%%

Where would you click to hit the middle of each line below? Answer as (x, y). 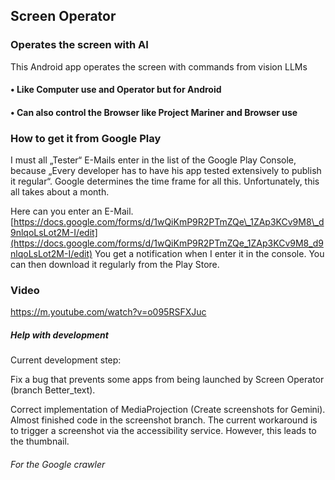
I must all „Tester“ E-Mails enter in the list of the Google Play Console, (153, 160)
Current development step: (66, 360)
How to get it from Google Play (86, 138)
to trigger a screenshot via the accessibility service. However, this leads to (163, 431)
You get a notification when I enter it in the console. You (209, 254)
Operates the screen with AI (79, 45)
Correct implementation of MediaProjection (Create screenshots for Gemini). (168, 410)
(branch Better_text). (53, 390)
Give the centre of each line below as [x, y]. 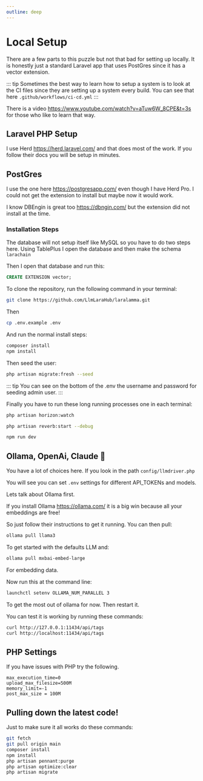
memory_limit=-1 [27, 688]
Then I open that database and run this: [55, 266]
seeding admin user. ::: [35, 392]
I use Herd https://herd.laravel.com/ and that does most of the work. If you [99, 149]
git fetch [19, 738]
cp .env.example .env [34, 323]
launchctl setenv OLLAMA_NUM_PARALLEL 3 [58, 593]
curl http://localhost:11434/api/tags [55, 633]
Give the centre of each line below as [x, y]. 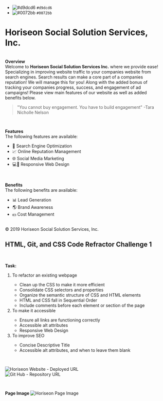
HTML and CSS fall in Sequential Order [58, 300]
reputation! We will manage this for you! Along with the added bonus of [76, 82]
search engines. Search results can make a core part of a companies [74, 77]
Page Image [17, 393]
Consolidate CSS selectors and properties [61, 290]
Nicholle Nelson [33, 112]
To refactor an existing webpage [45, 275]
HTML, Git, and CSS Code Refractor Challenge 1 [79, 245]
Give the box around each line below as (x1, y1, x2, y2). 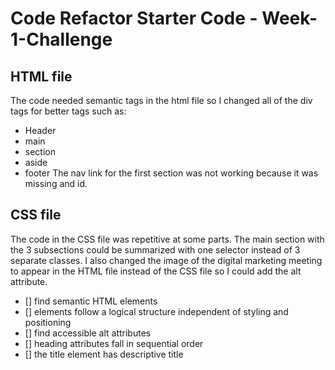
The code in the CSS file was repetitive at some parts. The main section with (10, 233, 325, 245)
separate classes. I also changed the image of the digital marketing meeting (10, 254, 323, 266)
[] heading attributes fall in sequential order (24, 337, 204, 349)
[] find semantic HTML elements (24, 295, 158, 307)
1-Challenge (10, 28, 113, 51)
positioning (24, 316, 72, 328)
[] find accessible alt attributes (24, 327, 152, 339)
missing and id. (24, 178, 88, 189)
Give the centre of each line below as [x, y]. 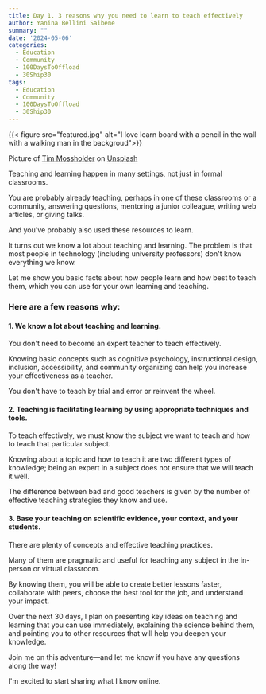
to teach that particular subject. [60, 444]
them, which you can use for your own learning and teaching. [108, 286]
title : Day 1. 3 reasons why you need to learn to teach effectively [126, 16]
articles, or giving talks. [46, 214]
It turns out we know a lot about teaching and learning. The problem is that [130, 245]
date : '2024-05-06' [40, 38]
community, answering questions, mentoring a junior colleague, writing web [132, 206]
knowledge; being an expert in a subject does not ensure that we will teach [131, 468]
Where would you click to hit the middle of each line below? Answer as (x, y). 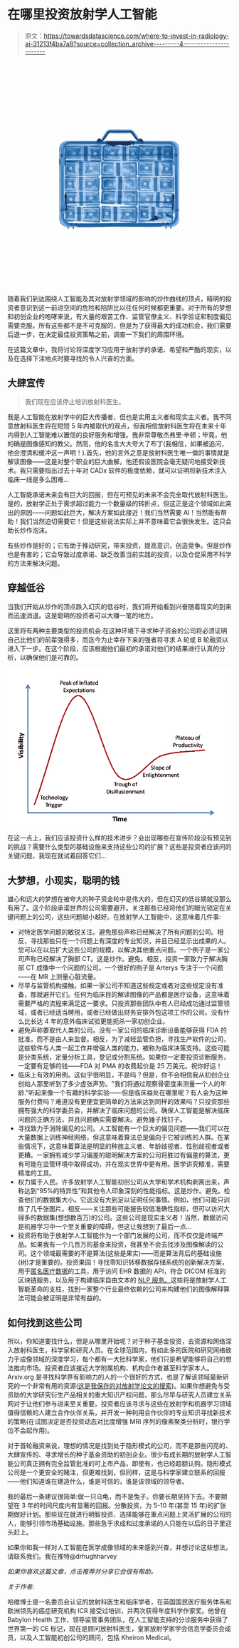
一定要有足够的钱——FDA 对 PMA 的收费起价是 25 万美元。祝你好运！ (120, 1066)
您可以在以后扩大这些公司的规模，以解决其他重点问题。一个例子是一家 (121, 950)
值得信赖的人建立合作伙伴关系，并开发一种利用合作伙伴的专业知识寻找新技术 (119, 1412)
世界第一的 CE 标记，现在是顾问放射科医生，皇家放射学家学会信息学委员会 (116, 1628)
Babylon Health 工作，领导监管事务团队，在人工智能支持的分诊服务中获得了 (118, 1619)
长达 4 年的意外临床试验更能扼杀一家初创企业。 (100, 1021)
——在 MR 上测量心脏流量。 (59, 977)
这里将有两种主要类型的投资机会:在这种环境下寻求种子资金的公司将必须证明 (117, 630)
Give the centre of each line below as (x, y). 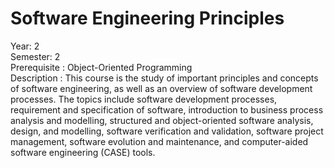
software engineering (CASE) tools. (83, 152)
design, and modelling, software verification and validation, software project (167, 131)
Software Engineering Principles (147, 18)
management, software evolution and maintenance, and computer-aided (159, 141)
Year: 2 (25, 46)
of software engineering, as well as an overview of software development (161, 88)
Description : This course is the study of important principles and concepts (164, 78)
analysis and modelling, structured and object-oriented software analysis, (162, 120)
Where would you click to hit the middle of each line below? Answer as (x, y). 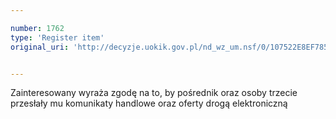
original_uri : (40, 47)
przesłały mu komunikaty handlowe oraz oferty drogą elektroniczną (149, 103)
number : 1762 (37, 28)
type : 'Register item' (57, 37)
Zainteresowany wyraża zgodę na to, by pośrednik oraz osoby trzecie (154, 93)

%%

- **Description of the task**:
From the first line to the last, output the records exactly without pictures.

- **Written solution**:
Where would you click to hit the middle of each line below? Answer as (x, y). 
I must all „Tester“ E-Mails enter in the list of the Google Play Console, (153, 160)
Current development step: (66, 360)
How to get it from Google Play (86, 138)
to trigger a screenshot via the accessibility service. However, this leads to (163, 431)
You get a notification when I enter it in the console. You (209, 254)
Operates the screen with AI (79, 45)
Correct implementation of MediaProjection (Create screenshots for Gemini). (168, 410)
(branch Better_text). (53, 390)
Give the centre of each line below as [x, y]. 
memory_limit=-1 [27, 688]
Then I open that database and run this: [55, 266]
seeding admin user. ::: [35, 392]
I use Herd https://herd.laravel.com/ and that does most of the work. If you [99, 149]
git fetch [19, 738]
cp .env.example .env [34, 323]
launchctl setenv OLLAMA_NUM_PARALLEL 3 [58, 593]
curl http://localhost:11434/api/tags [55, 633]
Give the centre of each line below as [x, y]. 
HTML and CSS fall in Sequential Order [58, 300]
reputation! We will manage this for you! Along with the added bonus of [76, 82]
search engines. Search results can make a core part of a companies [74, 77]
Page Image [17, 393]
Consolidate CSS selectors and properties [61, 290]
Nicholle Nelson [33, 112]
To refactor an existing webpage [45, 275]
HTML, Git, and CSS Code Refractor Challenge 1 [79, 245]
Give the box around each line below as (x1, y1, x2, y2). 
The code in the CSS file was repetitive at some parts. The main section with (10, 233, 325, 245)
separate classes. I also changed the image of the digital marketing meeting (10, 254, 323, 266)
[] heading attributes fall in sequential order (24, 337, 204, 349)
[] find semantic HTML elements (24, 295, 158, 307)
1-Challenge (10, 28, 113, 51)
positioning (24, 316, 72, 328)
[] find accessible alt attributes (24, 327, 152, 339)
missing and id. (24, 178, 88, 189)
Give the centre of each line below as [x, y]. 
to teach that particular subject. [60, 444]
them, which you can use for your own learning and teaching. [108, 286]
title : Day 1. 3 reasons why you need to learn to teach effectively [126, 16]
articles, or giving talks. [46, 214]
It turns out we know a lot about teaching and learning. The problem is that [130, 245]
date : '2024-05-06' [40, 38]
community, answering questions, mentoring a junior colleague, writing web [132, 206]
knowledge; being an expert in a subject does not ensure that we will teach [131, 468]
Where would you click to hit the middle of each line below? Answer as (x, y). 
一定要有足够的钱——FDA 对 PMA 的收费起价是 25 万美元。祝你好运！ (120, 1066)
您可以在以后扩大这些公司的规模，以解决其他重点问题。一个例子是一家 (121, 950)
值得信赖的人建立合作伙伴关系，并开发一种利用合作伙伴的专业知识寻找新技术 (119, 1412)
世界第一的 CE 标记，现在是顾问放射科医生，皇家放射学家学会信息学委员会 (116, 1628)
Babylon Health 工作，领导监管事务团队，在人工智能支持的分诊服务中获得了 (118, 1619)
长达 4 年的意外临床试验更能扼杀一家初创企业。 (100, 1021)
——在 MR 上测量心脏流量。 (59, 977)
这里将有两种主要类型的投资机会:在这种环境下寻求种子资金的公司将必须证明 (117, 630)
Give the centre of each line below as (x, y). 
software engineering (CASE) tools. (83, 152)
design, and modelling, software verification and validation, software project (167, 131)
Software Engineering Principles (147, 18)
management, software evolution and maintenance, and computer-aided (159, 141)
Year: 2 (25, 46)
of software engineering, as well as an overview of software development (161, 88)
Description : This course is the study of important principles and concepts (164, 78)
analysis and modelling, structured and object-oriented software analysis, (162, 120)
Where would you click to hit the middle of each line below? Answer as (x, y). 
original_uri : (40, 47)
przesłały mu komunikaty handlowe oraz oferty drogą elektroniczną (149, 103)
number : 1762 (37, 28)
type : 'Register item' (57, 37)
Zainteresowany wyraża zgodę na to, by pośrednik oraz osoby trzecie (154, 93)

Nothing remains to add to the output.